• [Activity] Every line with "PROGRAMMER" in it must be copied from the data.

[Data excerpts]
※

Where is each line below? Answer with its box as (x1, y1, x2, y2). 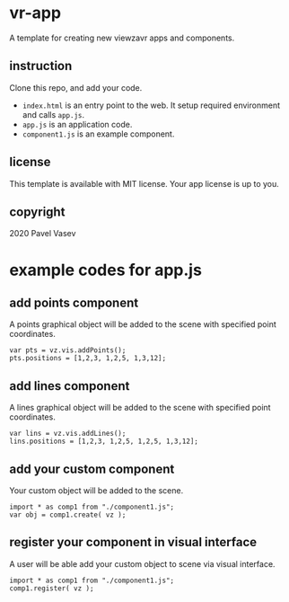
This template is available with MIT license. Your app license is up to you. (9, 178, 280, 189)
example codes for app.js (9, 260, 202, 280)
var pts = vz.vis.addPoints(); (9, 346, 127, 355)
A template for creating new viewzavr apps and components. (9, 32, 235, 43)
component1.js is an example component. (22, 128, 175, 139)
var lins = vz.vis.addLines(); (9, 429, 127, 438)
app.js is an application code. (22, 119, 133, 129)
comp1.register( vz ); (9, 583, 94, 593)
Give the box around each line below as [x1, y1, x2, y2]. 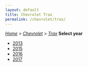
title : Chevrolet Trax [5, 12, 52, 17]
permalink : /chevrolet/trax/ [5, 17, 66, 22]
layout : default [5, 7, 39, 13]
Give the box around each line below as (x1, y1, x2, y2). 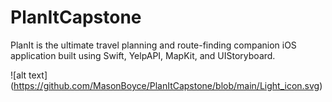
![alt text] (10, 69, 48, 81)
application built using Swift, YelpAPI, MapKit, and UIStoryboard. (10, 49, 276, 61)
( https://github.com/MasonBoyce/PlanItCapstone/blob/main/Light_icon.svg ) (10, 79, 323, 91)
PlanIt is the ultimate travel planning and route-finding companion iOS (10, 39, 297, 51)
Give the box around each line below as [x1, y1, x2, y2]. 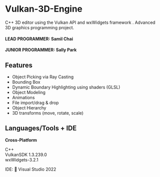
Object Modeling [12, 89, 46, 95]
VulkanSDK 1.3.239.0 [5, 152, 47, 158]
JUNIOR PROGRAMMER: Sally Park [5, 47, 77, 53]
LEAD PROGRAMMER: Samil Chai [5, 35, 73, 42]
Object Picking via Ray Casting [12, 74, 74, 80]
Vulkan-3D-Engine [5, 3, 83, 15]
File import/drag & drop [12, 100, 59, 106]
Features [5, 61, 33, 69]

※

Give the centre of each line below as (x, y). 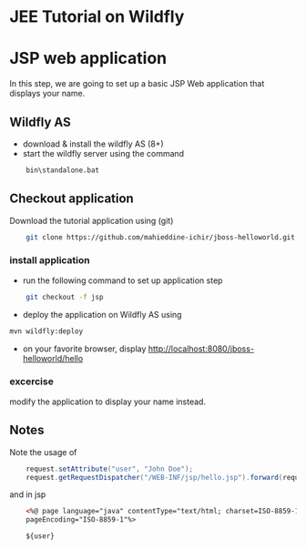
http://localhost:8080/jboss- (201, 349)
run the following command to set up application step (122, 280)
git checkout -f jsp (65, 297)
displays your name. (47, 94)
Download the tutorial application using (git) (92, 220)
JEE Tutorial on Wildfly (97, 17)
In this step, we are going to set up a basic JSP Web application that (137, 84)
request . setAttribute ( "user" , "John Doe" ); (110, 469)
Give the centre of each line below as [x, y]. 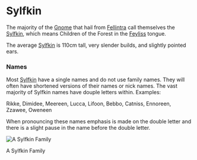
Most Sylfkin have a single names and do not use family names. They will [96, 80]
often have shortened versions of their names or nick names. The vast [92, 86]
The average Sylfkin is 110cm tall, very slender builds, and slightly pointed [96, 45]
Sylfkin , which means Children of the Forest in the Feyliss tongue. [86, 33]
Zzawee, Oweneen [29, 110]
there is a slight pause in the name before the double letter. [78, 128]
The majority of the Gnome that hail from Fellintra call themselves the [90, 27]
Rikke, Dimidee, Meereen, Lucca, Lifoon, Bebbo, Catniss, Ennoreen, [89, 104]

※

• [Answer to the exercise]
JUNIOR PROGRAMMER: Sally Park [5, 47, 77, 53]
LEAD PROGRAMMER: Samil Chai [5, 35, 73, 42]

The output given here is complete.